◆ **Task description**:
Taking only the lines of the data below from the line with "by [246, 194]" to the line with "La maitrise de Flask [15, 114, 78, 125]", ends included, write them out exactly and without pictures.

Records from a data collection

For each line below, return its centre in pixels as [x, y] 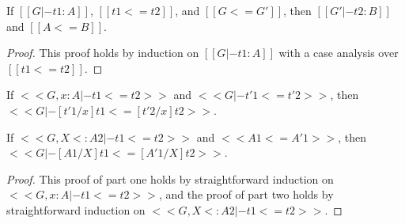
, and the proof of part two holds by [246, 194]
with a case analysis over [339, 53]
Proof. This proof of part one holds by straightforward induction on [170, 178]
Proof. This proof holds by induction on [103, 53]
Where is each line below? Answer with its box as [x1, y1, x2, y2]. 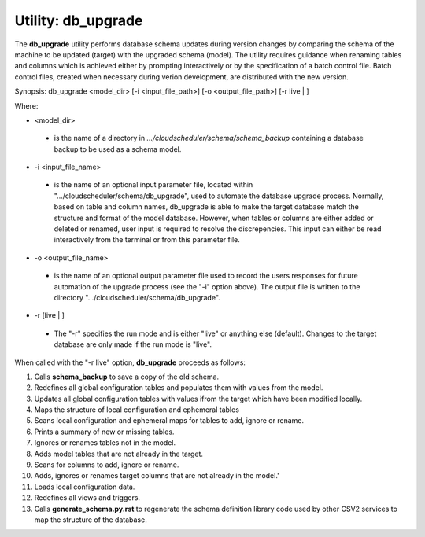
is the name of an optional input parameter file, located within [54, 180, 253, 189]
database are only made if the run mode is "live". [54, 340, 213, 349]
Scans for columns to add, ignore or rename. [34, 460, 179, 469]
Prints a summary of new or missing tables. [34, 427, 175, 436]
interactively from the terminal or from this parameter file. [54, 235, 240, 245]
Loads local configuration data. [34, 482, 135, 491]
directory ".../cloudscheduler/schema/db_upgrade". [54, 292, 220, 302]
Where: [14, 101, 39, 110]
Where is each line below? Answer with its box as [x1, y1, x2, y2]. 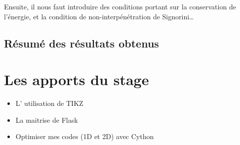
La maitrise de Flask [15, 114, 78, 125]
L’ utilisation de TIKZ [15, 98, 83, 108]
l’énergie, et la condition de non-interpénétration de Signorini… [4, 11, 194, 21]
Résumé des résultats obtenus [4, 35, 159, 50]
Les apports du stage [4, 69, 149, 90]
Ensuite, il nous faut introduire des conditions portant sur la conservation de [4, 1, 236, 11]
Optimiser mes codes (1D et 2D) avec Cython [15, 131, 154, 142]
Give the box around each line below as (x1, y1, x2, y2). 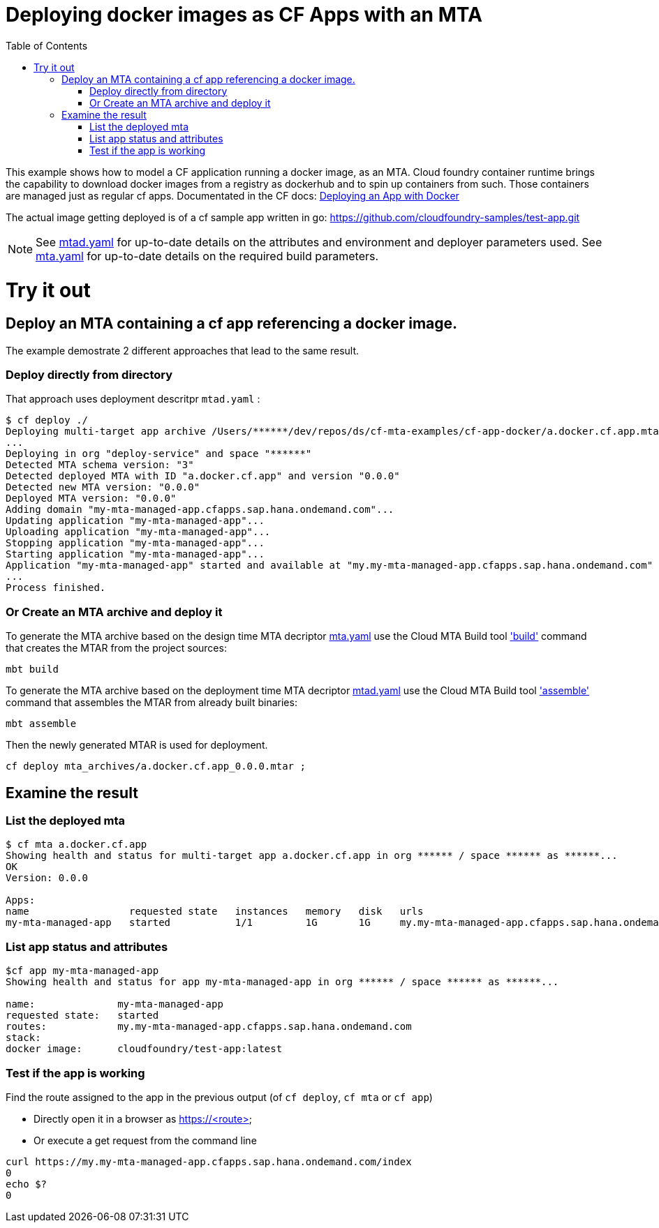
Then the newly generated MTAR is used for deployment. (6, 739, 268, 751)
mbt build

◆ **The completed task**:
, and the proof of part two holds by [246, 194]
with a case analysis over [339, 53]
Proof. This proof of part one holds by straightforward induction on [170, 178]
Proof. This proof holds by induction on [103, 53]
Where is each line below? Answer with its box as [x1, y1, x2, y2]. 
is the name of an optional input parameter file, located within [54, 180, 253, 189]
database are only made if the run mode is "live". [54, 340, 213, 349]
Scans for columns to add, ignore or rename. [34, 460, 179, 469]
Prints a summary of new or missing tables. [34, 427, 175, 436]
interactively from the terminal or from this parameter file. [54, 235, 240, 245]
Loads local configuration data. [34, 482, 135, 491]
directory ".../cloudscheduler/schema/db_upgrade". [54, 292, 220, 302]
Where: [14, 101, 39, 110]
Where is each line below? Answer with its box as [x1, y1, x2, y2]. 
La maitrise de Flask [15, 114, 78, 125]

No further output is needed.